The Royal Commission has sparked fresh discussions in Australia surrounding mortgages, in particular, what it means for homeowners who are currently paying interest only loans and how this will shape the Australian property market in years to come.
In-depth investigations during the commission put newfound pressure on Australian Financial Institutions to significantly improve their lending standards and reduce higher risk lending. Currently, approximately 200,000 Australians have interest-only loans but with the government removing the interest-only benchmark at the start of 2019, this figure is set to change drastically.
In the past, Australian banks offered interest-only mortgages to customers which could be renewed every five years. However, the removal of the benchmark now means that homeowners cannot renew interest-only loans and instead, must begin principal repayments as part of their mortgage repayments. In addition to this, commissioner Kenneth Hayne proposed changes to the mortgage broker industry, whereby the consumer would be required to pay the mortgage broker’s commission, instead of the banks. These proposed changes have the ability to drastically affect the landscape of the mortgage industry by potentially wiping out the whole mortgage broking system, leaving larger financial institutions with the freedom to set the interest rates however high they choose.
But who will be the most affected if these changes are confirmed? Unsurprisingly, it’s fairly widespread and will impact current Australian homeowners as well as those looking to borrow money, even impacting those in the rental market. Homeowners will be paying more for their mortgages. There is approximately $360 billion worth of money wrapped up in interest-only mortgages. In the past, mortgage repayments have been dependant on interest rates, which fluctuate due to mortgage brokers and banks offering competitive rates. But with the expiration of interest-only loans after three-years, homeowners will be required to fork out a lot more for their mortgage repayments, potentially increasing a massive 70%.

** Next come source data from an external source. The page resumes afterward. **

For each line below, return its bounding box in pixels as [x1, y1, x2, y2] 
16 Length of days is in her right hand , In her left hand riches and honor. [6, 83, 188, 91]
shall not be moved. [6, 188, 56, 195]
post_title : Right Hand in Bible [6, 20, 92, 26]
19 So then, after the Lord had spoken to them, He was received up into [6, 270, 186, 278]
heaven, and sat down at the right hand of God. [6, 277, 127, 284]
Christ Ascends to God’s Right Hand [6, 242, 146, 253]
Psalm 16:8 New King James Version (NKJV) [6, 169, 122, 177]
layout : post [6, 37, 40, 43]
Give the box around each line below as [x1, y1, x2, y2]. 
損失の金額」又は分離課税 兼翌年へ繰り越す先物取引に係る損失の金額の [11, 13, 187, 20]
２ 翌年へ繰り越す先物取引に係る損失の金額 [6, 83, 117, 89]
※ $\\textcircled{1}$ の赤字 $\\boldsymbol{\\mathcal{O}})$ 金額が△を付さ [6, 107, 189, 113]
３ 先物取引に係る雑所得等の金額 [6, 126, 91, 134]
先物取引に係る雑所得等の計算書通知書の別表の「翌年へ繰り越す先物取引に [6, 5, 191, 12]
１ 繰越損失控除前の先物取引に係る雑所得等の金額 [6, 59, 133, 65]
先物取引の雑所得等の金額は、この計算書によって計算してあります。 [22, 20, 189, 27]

An example of this is if you are currently paying $3,000 a month in repayments on interest only, interest and principal would escalate monthly repayments to $4,700. The impact of requiring to pay principal will depend on the financial situation and lifestyle of the homeowner but those with a large property portfolio of interest-only will be hit the hardest. This means having a buoyant property portfolio will only be available to those who are cashed up, which then leads to a flow on effect in the rental industry. Tenants will likely experience an increase in rent. Even with the current market experiencing price declines, the prospect of purchasing a home will now seem even more daunting to prospective buyers due to these changes, driving one-third of Australians to rent instead.
Typically, most interest-only loans are covered by the rental income on an investment property. But with investors now set to be more out of pocket due to principal repayments, it’s only natural that this will affect how tenants are charged, with some landlords opting to charge more in rent in an effort to cover the difference. Less money in the tenant’s pockets means less money to put towards their own house deposit and this creates a vicious cycle. It’s unfortunate that salaries do not increase the same way houses do. The fallout from the commission has led many people to debate how they should react but the truth is, it’s still a bit blurry. Once the new government is in place in May and the new budget is announced, things will start to cement.

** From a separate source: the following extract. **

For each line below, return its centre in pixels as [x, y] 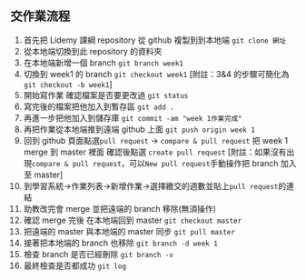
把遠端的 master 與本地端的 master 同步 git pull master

But one thing that is certain is it going to be a lot tougher to borrow money, whether it be for investment or as an owner occupier. It’s not that banks don’t want to lend, more the Royal Commission has governed them to be more responsible when it comes to lending. We live in a society where it is very easy to shift the blame to others but at the end of the day, it comes down to each individual’s financial situation and the lifestyle they lead.